* EXERCISE REQUIREMENTS *
Make an exact copy of the records, and keep the pictures out of it.

Collected data
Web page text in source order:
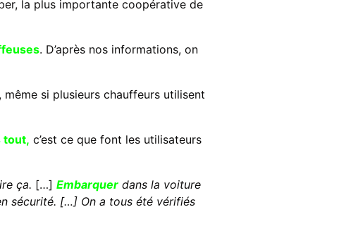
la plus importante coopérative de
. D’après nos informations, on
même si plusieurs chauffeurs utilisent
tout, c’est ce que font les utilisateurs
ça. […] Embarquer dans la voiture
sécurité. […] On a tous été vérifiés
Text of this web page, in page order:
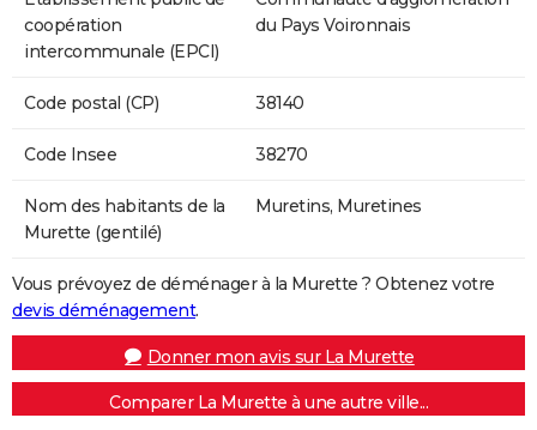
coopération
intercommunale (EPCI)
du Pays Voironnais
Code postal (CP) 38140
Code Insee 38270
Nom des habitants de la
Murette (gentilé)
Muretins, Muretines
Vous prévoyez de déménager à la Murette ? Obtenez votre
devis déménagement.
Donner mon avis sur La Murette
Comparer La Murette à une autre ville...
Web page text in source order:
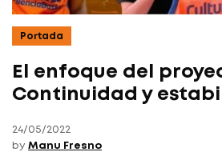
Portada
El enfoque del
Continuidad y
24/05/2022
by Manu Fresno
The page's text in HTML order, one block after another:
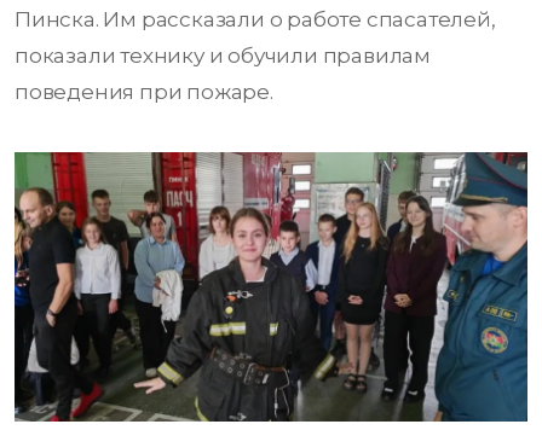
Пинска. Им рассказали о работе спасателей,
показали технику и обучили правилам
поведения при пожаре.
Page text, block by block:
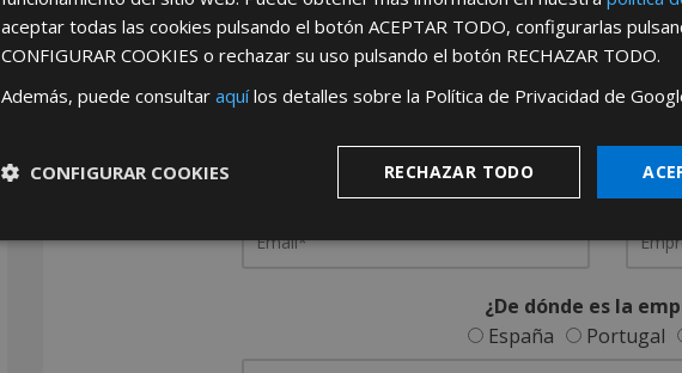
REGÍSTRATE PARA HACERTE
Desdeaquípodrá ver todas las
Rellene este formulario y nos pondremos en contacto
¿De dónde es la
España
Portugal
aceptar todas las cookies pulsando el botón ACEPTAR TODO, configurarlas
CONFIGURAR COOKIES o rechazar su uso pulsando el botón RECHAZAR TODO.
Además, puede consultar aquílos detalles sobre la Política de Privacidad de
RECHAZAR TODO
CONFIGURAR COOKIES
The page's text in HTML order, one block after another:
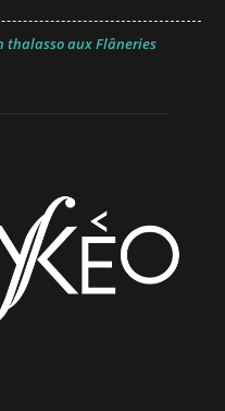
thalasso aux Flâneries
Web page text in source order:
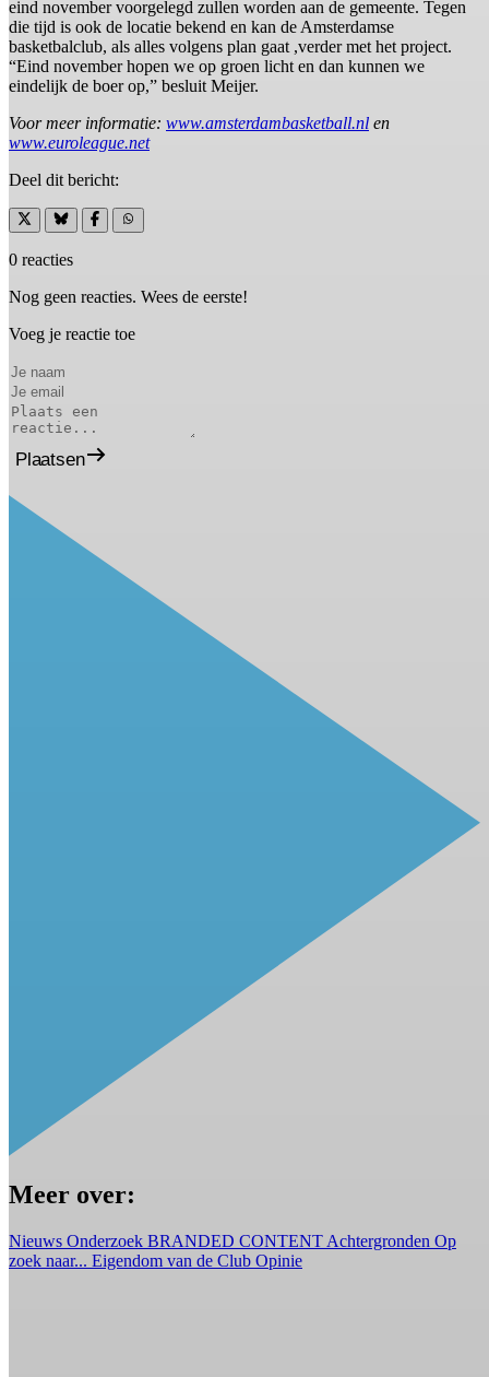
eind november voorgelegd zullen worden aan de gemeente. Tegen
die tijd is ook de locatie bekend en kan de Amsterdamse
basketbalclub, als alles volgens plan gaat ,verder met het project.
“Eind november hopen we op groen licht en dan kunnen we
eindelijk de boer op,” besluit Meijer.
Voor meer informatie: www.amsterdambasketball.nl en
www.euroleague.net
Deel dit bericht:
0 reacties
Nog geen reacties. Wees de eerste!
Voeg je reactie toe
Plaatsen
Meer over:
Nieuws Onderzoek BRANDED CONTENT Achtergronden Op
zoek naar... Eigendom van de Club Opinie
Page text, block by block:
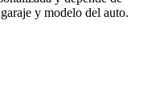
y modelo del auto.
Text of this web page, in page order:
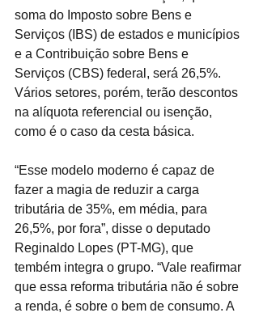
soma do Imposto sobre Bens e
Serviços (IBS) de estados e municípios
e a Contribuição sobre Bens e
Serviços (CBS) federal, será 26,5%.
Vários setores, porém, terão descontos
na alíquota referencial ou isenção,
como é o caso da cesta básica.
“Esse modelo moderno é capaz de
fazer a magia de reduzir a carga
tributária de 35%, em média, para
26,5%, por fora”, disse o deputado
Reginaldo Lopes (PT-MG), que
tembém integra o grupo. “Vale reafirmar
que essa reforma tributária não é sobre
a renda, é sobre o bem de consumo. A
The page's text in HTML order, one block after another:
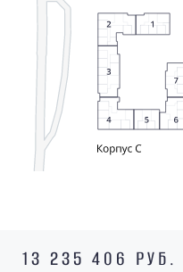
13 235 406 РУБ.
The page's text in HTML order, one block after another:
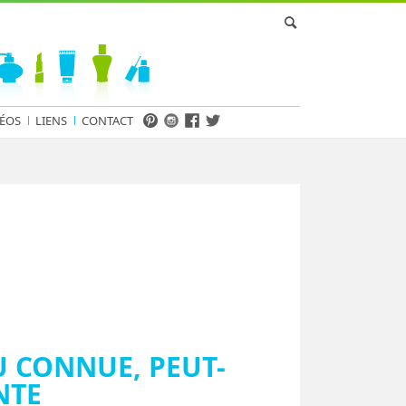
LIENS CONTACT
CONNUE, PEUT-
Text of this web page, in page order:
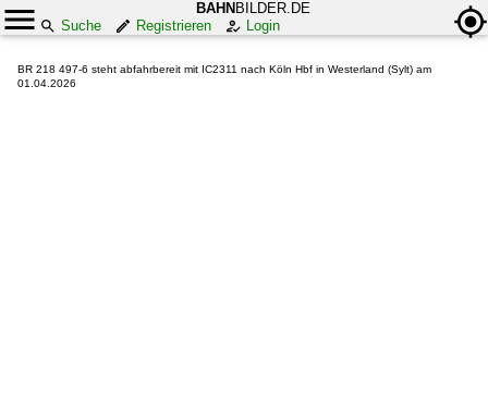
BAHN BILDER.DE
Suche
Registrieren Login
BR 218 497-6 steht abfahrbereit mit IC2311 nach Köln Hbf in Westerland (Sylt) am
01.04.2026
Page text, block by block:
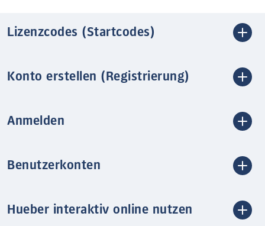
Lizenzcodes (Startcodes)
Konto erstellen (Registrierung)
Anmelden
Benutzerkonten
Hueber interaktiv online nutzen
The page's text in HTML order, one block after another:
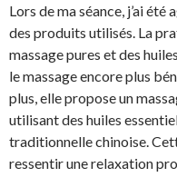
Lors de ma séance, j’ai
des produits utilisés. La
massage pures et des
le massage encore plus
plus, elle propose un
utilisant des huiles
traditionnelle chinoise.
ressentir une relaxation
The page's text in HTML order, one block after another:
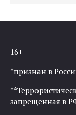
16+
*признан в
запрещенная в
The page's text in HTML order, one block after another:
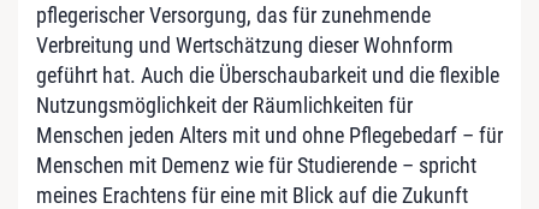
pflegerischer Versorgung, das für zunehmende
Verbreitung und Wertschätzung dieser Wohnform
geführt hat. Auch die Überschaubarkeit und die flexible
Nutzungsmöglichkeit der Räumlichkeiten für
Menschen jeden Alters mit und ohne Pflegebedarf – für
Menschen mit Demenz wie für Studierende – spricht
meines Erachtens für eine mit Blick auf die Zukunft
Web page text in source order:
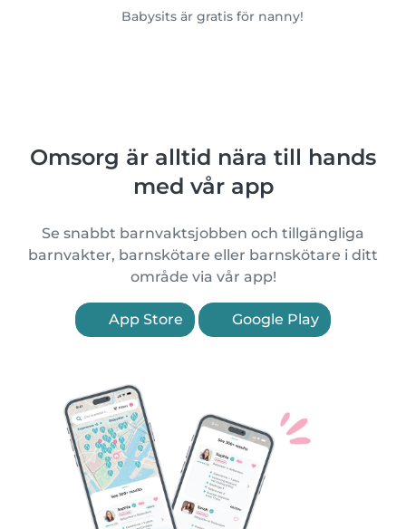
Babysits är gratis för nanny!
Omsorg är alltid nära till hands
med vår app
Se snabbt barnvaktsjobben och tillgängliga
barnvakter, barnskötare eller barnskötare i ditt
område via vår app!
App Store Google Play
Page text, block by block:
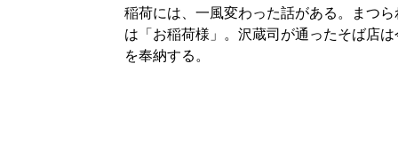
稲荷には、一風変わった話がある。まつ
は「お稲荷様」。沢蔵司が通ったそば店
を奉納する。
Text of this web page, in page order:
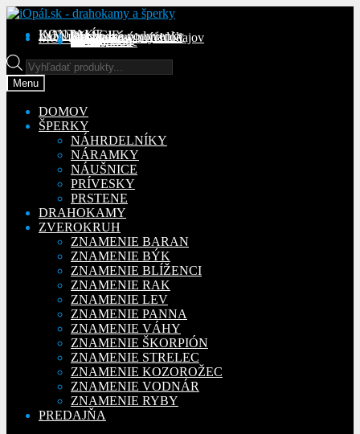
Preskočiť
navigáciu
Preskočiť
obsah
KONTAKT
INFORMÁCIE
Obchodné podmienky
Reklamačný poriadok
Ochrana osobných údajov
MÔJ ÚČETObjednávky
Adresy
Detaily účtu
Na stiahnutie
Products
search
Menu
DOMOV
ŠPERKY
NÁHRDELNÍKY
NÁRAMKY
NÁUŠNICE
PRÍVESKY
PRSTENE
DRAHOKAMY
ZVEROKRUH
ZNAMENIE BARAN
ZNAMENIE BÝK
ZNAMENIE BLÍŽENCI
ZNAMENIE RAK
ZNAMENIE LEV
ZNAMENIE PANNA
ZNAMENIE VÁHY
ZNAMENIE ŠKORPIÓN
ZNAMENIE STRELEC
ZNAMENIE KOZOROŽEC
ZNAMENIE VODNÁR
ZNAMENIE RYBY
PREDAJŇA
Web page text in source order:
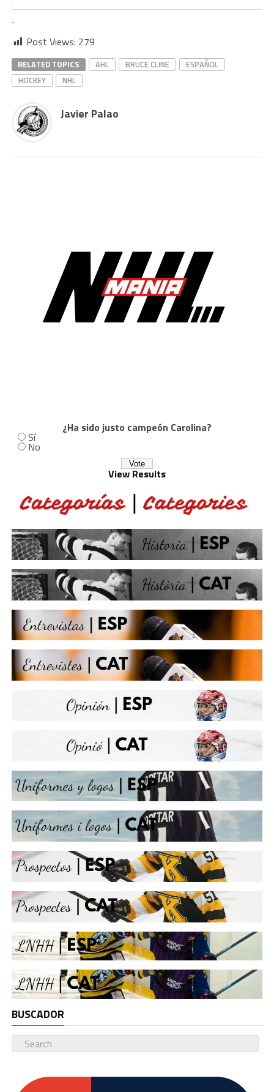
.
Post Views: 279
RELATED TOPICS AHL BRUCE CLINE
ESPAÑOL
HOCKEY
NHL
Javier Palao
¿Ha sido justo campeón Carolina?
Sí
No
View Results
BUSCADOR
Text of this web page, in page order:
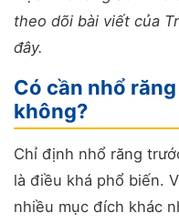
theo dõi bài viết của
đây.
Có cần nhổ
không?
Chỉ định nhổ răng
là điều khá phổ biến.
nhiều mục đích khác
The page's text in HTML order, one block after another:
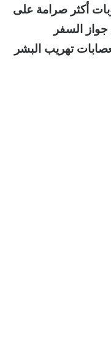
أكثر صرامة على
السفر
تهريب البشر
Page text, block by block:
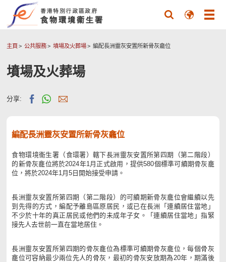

* SOLVED EXERCISE *
Web page text in source order:
la plus importante coopérative de
. D’après nos informations, on
même si plusieurs chauffeurs utilisent
tout, c’est ce que font les utilisateurs
ça. […] Embarquer dans la voiture
sécurité. […] On a tous été vérifiés
Text of this web page, in page order:
coopération
intercommunale (EPCI)
du Pays Voironnais
Code postal (CP) 38140
Code Insee 38270
Nom des habitants de la
Murette (gentilé)
Muretins, Muretines
Vous prévoyez de déménager à la Murette ? Obtenez votre
devis déménagement.
Donner mon avis sur La Murette
Comparer La Murette à une autre ville...
Web page text in source order:
Portada
El enfoque del
Continuidad y
24/05/2022
by Manu Fresno
The page's text in HTML order, one block after another:
Пинска. Им рассказали о работе спасателей,
показали технику и обучили правилам
поведения при пожаре.
Page text, block by block:
REGÍSTRATE PARA HACERTE
Desdeaquípodrá ver todas las
Rellene este formulario y nos pondremos en contacto
¿De dónde es la
España
Portugal
aceptar todas las cookies pulsando el botón ACEPTAR TODO, configurarlas
CONFIGURAR COOKIES o rechazar su uso pulsando el botón RECHAZAR TODO.
Además, puede consultar aquílos detalles sobre la Política de Privacidad de
RECHAZAR TODO
CONFIGURAR COOKIES
The page's text in HTML order, one block after another:
thalasso aux Flâneries
Web page text in source order:
eind november voorgelegd zullen worden aan de gemeente. Tegen
die tijd is ook de locatie bekend en kan de Amsterdamse
basketbalclub, als alles volgens plan gaat ,verder met het project.
“Eind november hopen we op groen licht en dan kunnen we
eindelijk de boer op,” besluit Meijer.
Voor meer informatie: www.amsterdambasketball.nl en
www.euroleague.net
Deel dit bericht:
0 reacties
Nog geen reacties. Wees de eerste!
Voeg je reactie toe
Plaatsen
Meer over:
Nieuws Onderzoek BRANDED CONTENT Achtergronden Op
zoek naar... Eigendom van de Club Opinie
Page text, block by block:
y modelo del auto.
Text of this web page, in page order:
soma do Imposto sobre Bens e
Serviços (IBS) de estados e municípios
e a Contribuição sobre Bens e
Serviços (CBS) federal, será 26,5%.
Vários setores, porém, terão descontos
na alíquota referencial ou isenção,
como é o caso da cesta básica.
“Esse modelo moderno é capaz de
fazer a magia de reduzir a carga
tributária de 35%, em média, para
26,5%, por fora”, disse o deputado
Reginaldo Lopes (PT-MG), que
tembém integra o grupo. “Vale reafirmar
que essa reforma tributária não é sobre
a renda, é sobre o bem de consumo. A
The page's text in HTML order, one block after another:
13 235 406 РУБ.
The page's text in HTML order, one block after another:
LIENS CONTACT
CONNUE, PEUT-
Text of this web page, in page order:
BAHN BILDER.DE
Suche
Registrieren Login
BR 218 497-6 steht abfahrbereit mit IC2311 nach Köln Hbf in Westerland (Sylt) am
01.04.2026
Page text, block by block:
Lizenzcodes (Startcodes)
Konto erstellen (Registrierung)
Anmelden
Benutzerkonten
Hueber interaktiv online nutzen
The page's text in HTML order, one block after another:
Lors de ma séance, j’ai
des produits utilisés. La
massage pures et des
le massage encore plus
plus, elle propose un
utilisant des huiles
traditionnelle chinoise.
ressentir une relaxation
The page's text in HTML order, one block after another:
16+
*признан в
запрещенная в
The page's text in HTML order, one block after another:
pflegerischer Versorgung, das für zunehmende
Verbreitung und Wertschätzung dieser Wohnform
geführt hat. Auch die Überschaubarkeit und die flexible
Nutzungsmöglichkeit der Räumlichkeiten für
Menschen jeden Alters mit und ohne Pflegebedarf – für
Menschen mit Demenz wie für Studierende – spricht
meines Erachtens für eine mit Blick auf die Zukunft
Web page text in source order:
Babysits är gratis för nanny!
Omsorg är alltid nära till hands
med vår app
Se snabbt barnvaktsjobben och tillgängliga
barnvakter, barnskötare eller barnskötare i ditt
område via vår app!
App Store Google Play
Page text, block by block:
稲荷には、一風変わった話がある。まつ
は「お稲荷様」。沢蔵司が通ったそば店
を奉納する。
Text of this web page, in page order:
Preskočiť
navigáciu
Preskočiť
obsah
KONTAKT
INFORMÁCIE
Obchodné podmienky
Reklamačný poriadok
Ochrana osobných údajov
MÔJ ÚČETObjednávky
Adresy
Detaily účtu
Na stiahnutie
Products
search
Menu
DOMOV
ŠPERKY
NÁHRDELNÍKY
NÁRAMKY
NÁUŠNICE
PRÍVESKY
PRSTENE
DRAHOKAMY
ZVEROKRUH
ZNAMENIE BARAN
ZNAMENIE BÝK
ZNAMENIE BLÍŽENCI
ZNAMENIE RAK
ZNAMENIE LEV
ZNAMENIE PANNA
ZNAMENIE VÁHY
ZNAMENIE ŠKORPIÓN
ZNAMENIE STRELEC
ZNAMENIE KOZOROŽEC
ZNAMENIE VODNÁR
ZNAMENIE RYBY
PREDAJŇA
Web page text in source order:
.
Post Views: 279
RELATED TOPICS AHL BRUCE CLINE
ESPAÑOL
HOCKEY
NHL
Javier Palao
¿Ha sido justo campeón Carolina?
Sí
No
View Results
BUSCADOR
Text of this web page, in page order:
theo dõi bài viết của
đây.
Có cần nhổ
không?
Chỉ định nhổ răng
là điều khá phổ biến.
nhiều mục đích khác
The page's text in HTML order, one block after another:
أكثر صرامة على
السفر
تهريب البشر
Page text, block by block:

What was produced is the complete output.